I don't think we can use this as it's very specific Wipro. 


Sent from my iPhone using Tapatalk. Please excuse typos.


----------



## _ritz (Oct 14, 2016)

Ok. But in general if anyone wants to withdraw full PF amount after getting a PR then what process should be followed?



hari_it_ram said:


> I don't think we can use this as it's very specific Wipro.
> 
> 
> Sent from my iPhone using Tapatalk. Please excuse typos.


----------



## misecmisc (Jun 26, 2014)

Hi All,
I think in 2014 we came to know about the scheme of one account for EPF which was like having a UAN number and that time I was in my previous company, so I got a UAN account and my previous company's PF got transferred to UAN account. In my current company I gave this UAN account for my PF account, so for my current company the PF would be coming in that UAN account. So does somebody know what is the process for getting PF amount transferred to bank account when the PF is maintained as a UAN account? Please suggest. Thanks.


----------



## hari_it_ram (Jun 30, 2013)

_ritz said:


> Ok. But in general if anyone wants to withdraw full PF amount after getting a PR then what process should be followed?

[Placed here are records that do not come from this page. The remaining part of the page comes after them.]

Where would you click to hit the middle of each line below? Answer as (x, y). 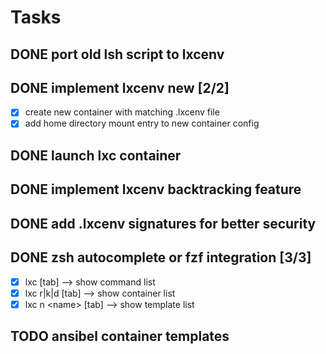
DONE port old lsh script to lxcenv (117, 54)
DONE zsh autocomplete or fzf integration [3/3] (161, 257)
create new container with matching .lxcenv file (122, 112)
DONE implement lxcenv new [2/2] (120, 87)
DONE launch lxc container (96, 155)
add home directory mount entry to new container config (142, 123)
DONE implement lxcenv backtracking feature (156, 189)
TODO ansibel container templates (120, 336)
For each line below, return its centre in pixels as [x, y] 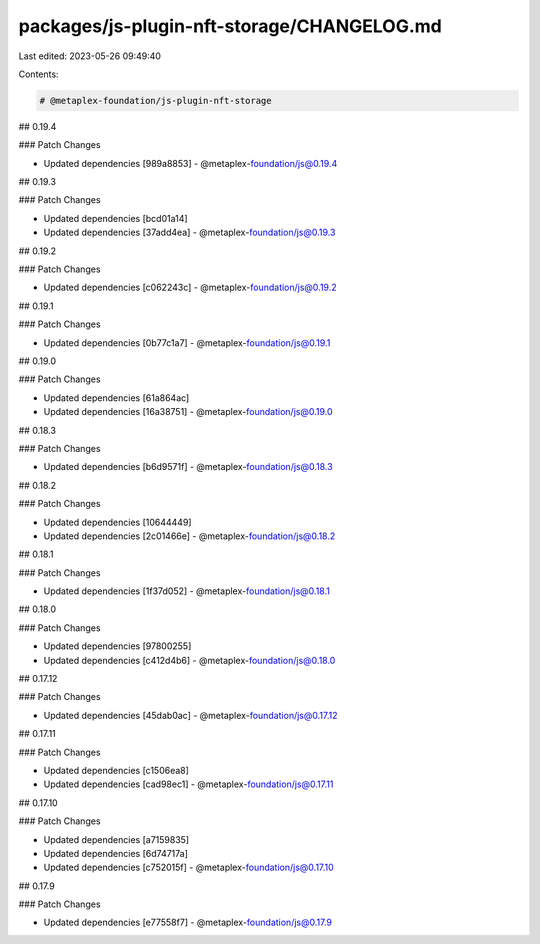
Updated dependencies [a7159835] [116, 839]
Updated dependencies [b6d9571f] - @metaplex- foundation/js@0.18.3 [188, 467]
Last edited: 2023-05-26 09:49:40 [90, 56]
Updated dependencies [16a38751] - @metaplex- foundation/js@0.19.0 [188, 412]
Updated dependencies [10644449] [117, 522]
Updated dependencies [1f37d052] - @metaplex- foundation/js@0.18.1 [186, 591]
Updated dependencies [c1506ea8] [116, 770]
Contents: [38, 74]
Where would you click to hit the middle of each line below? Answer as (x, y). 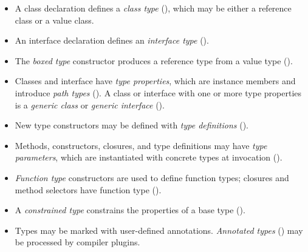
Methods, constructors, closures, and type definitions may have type (141, 145)
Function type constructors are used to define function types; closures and (152, 177)
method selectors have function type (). (88, 189)
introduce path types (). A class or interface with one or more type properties (158, 92)
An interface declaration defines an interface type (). (112, 40)
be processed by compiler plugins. (77, 242)
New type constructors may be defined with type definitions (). (132, 125)
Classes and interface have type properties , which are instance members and (155, 81)
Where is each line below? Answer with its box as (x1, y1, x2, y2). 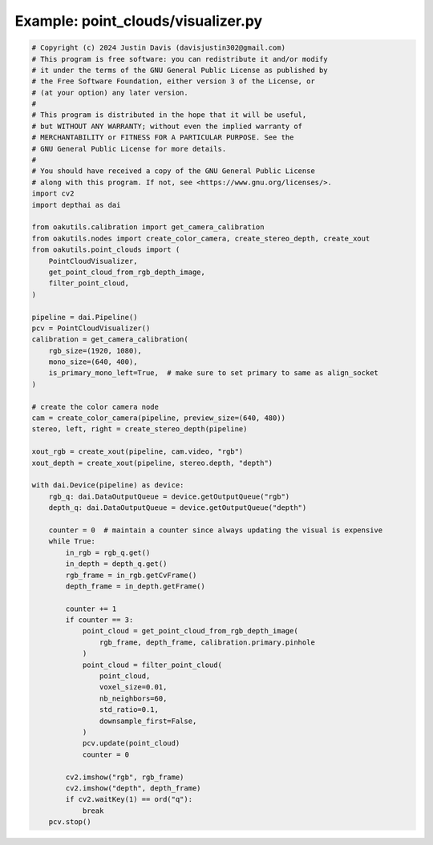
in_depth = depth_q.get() (65, 560, 168, 568)
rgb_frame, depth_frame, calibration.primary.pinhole (99, 637, 316, 647)
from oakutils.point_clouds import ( (31, 245, 180, 254)
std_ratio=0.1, (99, 706, 160, 714)
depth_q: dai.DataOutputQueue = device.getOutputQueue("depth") (48, 503, 307, 512)
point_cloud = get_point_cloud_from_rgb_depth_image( (82, 626, 298, 636)
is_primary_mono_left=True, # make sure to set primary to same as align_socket (48, 369, 378, 378)
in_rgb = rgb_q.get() (65, 548, 151, 557)
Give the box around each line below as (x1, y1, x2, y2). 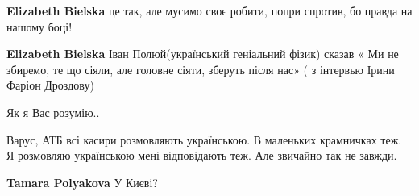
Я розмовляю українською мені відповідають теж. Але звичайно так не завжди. (6, 147, 397, 164)
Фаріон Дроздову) (6, 77, 94, 94)
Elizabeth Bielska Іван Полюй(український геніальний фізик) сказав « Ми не (6, 45, 399, 62)
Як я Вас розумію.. (6, 103, 100, 120)
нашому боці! (6, 18, 73, 35)
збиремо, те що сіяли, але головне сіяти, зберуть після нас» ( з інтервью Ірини (6, 60, 395, 77)
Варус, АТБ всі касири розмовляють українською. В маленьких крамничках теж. (6, 131, 402, 148)
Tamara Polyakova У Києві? (6, 173, 158, 190)

Each company maintains a special team to process these request. They will make the process easier. Application will be process after 2 months from last working date. 

With the new forms we can even withdraw to our bank accounts that I haven't tried yet. But did a transferred via EPF which worked like a magic with no follow up. 


Sent from my iPhone using Tapatalk. Please excuse typos.


----------



## misecmisc (Jun 26, 2014)

Hi All,
Regarding withdrawing PF amount, I have heard that when we move to a different country, we can withdraw the PF amount - is it correct? Can we withdraw the complete PF amount? Is there any online process for withdrawing the PF amount from UAN account? Any information here please. Thanks.


----------



## awareness (Feb 10, 2016)

misecmisc said:


> Hi All,
> Regarding withdrawing PF amount, I have heard that when we move to a different country, we can withdraw the PF amount - is it correct? Can we withdraw the complete PF amount? Is there any online process for withdrawing the PF amount from UAN account? Any information here please. Thanks.


Yes we can withdraw the entire PF amount. Also if you have EPS (Employee Pension Scheme), you can withdraw that as well.

I submitted the withdrawal forms to payroll department of my company when I resigned. They will process it only 60 days after the date of leaving the company. Once they started processing, I got the amount transferred electronically to my account in 2 weeks.


----------